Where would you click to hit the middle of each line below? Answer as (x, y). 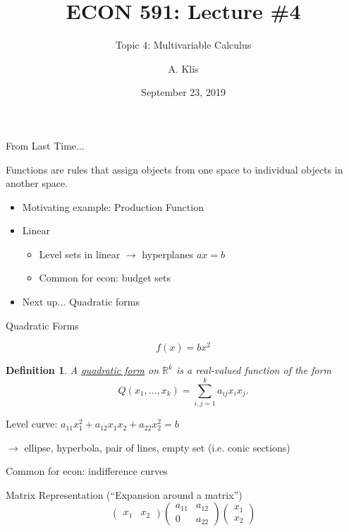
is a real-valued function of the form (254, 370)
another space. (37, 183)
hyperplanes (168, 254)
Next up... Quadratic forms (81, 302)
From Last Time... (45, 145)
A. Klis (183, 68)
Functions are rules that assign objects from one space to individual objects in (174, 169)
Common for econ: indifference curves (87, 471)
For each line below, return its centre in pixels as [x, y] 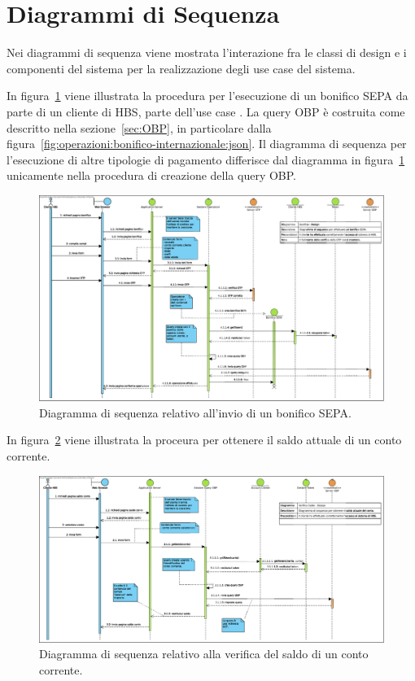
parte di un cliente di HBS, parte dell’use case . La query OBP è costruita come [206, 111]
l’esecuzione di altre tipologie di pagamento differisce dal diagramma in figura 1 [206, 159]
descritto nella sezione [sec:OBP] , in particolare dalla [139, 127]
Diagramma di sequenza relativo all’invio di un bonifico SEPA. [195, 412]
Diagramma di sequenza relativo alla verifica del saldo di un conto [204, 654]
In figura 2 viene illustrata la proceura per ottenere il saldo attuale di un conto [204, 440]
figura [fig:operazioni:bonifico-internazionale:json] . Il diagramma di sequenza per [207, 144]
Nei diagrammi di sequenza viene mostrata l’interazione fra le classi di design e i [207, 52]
====================
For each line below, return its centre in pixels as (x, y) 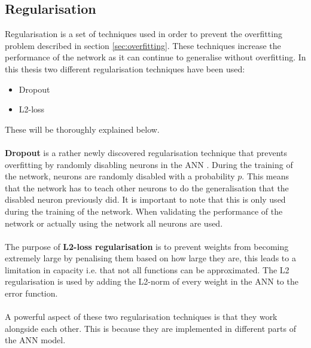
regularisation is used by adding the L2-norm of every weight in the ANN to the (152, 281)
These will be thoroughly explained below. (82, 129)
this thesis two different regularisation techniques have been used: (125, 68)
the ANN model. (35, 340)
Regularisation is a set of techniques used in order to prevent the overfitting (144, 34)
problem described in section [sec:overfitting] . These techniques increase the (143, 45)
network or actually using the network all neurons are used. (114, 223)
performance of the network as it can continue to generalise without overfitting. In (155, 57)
====================
**WHAT THE TASK REQUIRES**
Where in the entries above does the word "figura" appear? Copy each line that has it.

**YOUR RESPONSE**
l’esecuzione di altre tipologie di pagamento differisce dal diagramma in figura 1 [206, 159]
In figura 2 viene illustrata la proceura per ottenere il saldo attuale di un conto [204, 440]
figura [fig:operazioni:bonifico-internazionale:json] . Il diagramma di sequenza per [207, 144]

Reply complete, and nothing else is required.